XHBK-FM/XEBK-AM
- Nuevo Laredo, Tamaulipas; Mexico;
- Broadcast area: Nuevo Laredo, Tamaulipas Laredo, Texas
- Frequencies: 1340 kHz 95.7 MHz
- Branding: Pure Country 95.7 FM

Programming
- Format: Country music

Ownership
- Owner: Radio United; (Televisión y Sistemas, S.A. de C.V.);
- Sister stations: KQUR; KBDR; KNEX;

History
- First air date: November 20, 1935
- Former frequencies: 1000 kHz (1935–1957)

Technical information
- Licensing authority: CRT
- Class: B1 (FM), C (AM)
- Power: 1,000 watts
- ERP: 10,000 watts
- HAAT: 36.6 meters (120 ft)
- Transmitter coordinates: 27°29′43″N 99°30′01″W﻿ / ﻿27.4952386°N 99.5001939°W

Links
- Website: purecountry957.com

= XHBK-FM =

Radio station in Nuevo Laredo, Tamaulipas

XHBK-FM/XEBK-AM (95.7 FM and 1340 AM) is a radio station in Nuevo Laredo, Tamaulipas, Mexico, broadcasting to the Laredo Borderplex.

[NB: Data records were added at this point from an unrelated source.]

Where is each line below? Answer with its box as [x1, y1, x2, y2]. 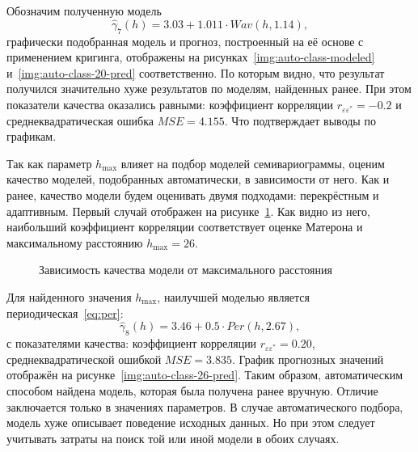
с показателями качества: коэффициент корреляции [6, 335, 257, 352]
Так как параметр [6, 154, 92, 171]
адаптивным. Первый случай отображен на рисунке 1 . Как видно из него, [6, 202, 370, 219]
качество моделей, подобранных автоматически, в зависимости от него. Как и [6, 171, 390, 188]
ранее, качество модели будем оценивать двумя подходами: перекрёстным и [6, 186, 379, 203]
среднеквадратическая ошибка [6, 112, 154, 129]
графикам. [6, 128, 57, 145]
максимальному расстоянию [6, 234, 143, 251]

It is owned by Gustavo Alonso Cortez Montiel and currently programmed by Radio United with a country music format known as Pure Country 95.7 FM.

==History==
XEBK received its concession on March 10, 1936, though it had gone on the air November 20, 1935. It was owned by Gilberto Guajardo and Juan Manuel Cortés and broadcast on 1000 kHz. Francisco Javier Cortés Delgado became the concessionaire in 1957, and under his leadership, XEBK moved to 1340 and increased power to 500 watts day and 250 at night, later increased to 1,000 watts. In 1994, it became an FM combo, adding XHBK-FM 95.7. Gustavo Alonso Cortez Montiel took over the station in 2006.

On December 1, 2019, the Cortez family took over XHK-FM 90.9 and relocated the La Raza Regional Mexican format there. XHBK relaunched as "BK 95.7 FM" that same day. XHBK then flipped to Exa FM on December 11, 2020.

On January 1, 2023, Radio United, which operates KQUR, KBDR, and KNEX in Laredo, Texas, began operating the station with a country music format known as Pure Country 95.7. The concession was transferred from Gustavo Alonso Cortez Montiel to Televisión y Sistemas, S.A. de C.V., a company jointly owned by the Bichara family and subsidiaries of Multimedios Radio.